Cosmic-ray ionization rate in protoplanetary disks with sheared magnetic fields

TL;DR

This study models cosmic-ray propagation in protoplanetary disks with sheared magnetic fields, revealing significant shielding effects that influence ionization rates and potentially activate disk instabilities.

Contribution

It introduces a new model accounting for magnetic field-induced cosmic-ray detouring, showing reduced ionization rates consistent with recent observations.

Findings

Cosmic-ray density near disks is half of ISM value.

Magnetic fields cause cosmic-ray detouring, increasing column density by two orders of magnitude.

Ionization rates are low at the midplane within 100 au, higher at outer radii.

Abstract

We investigate the effects of magnetic field configurations on the ionization rate by cosmic rays in protoplanetary disks. First, we consider cosmic-ray propagation from the interstellar medium (ISM) to the protoplanetary disks and showed that the cosmic-ray density around the disk should be 2 times lower than the ISM value. Then, we compute the attenuation of cosmic rays in protoplanetary disks. The magnetic fields in the disk are stretched to the azimuthal directions, and cosmic rays need to detour while propagating to the midplane.

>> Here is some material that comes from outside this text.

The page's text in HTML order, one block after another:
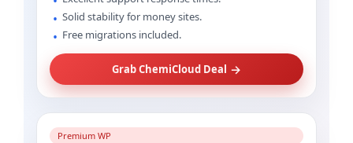
Solid stability for money sites.
Free migrations included.
Grab ChemiCloud Deal →
Premium WP

Our results show that the detouring effectively enhances the column density by about two orders of magnitudes. We employ a typical ionization rate by cosmic rays in diffuse ISM, which is considered too high to be consistent with observations of protoplanetary disks, and find that the cosmic rays are significantly shielded at the midplane. In the case of the disk around IM Lup, the midplane ionization rate is very low for $r\lesssim\,100$ au, while the value is as large as a diffuse ISM in the outer radii. Our results are consistent with the recent ALMA observation that indicates the radial gradient in the cosmic-ray ionization rate. The high ionization rate in the outer radii of disks may activate the magnetorotational instability that was thought to be suppressed due to ambipolar diffusion. These results will have a strong influence on the dynamical and chemical evolutions of protoplanetary disks.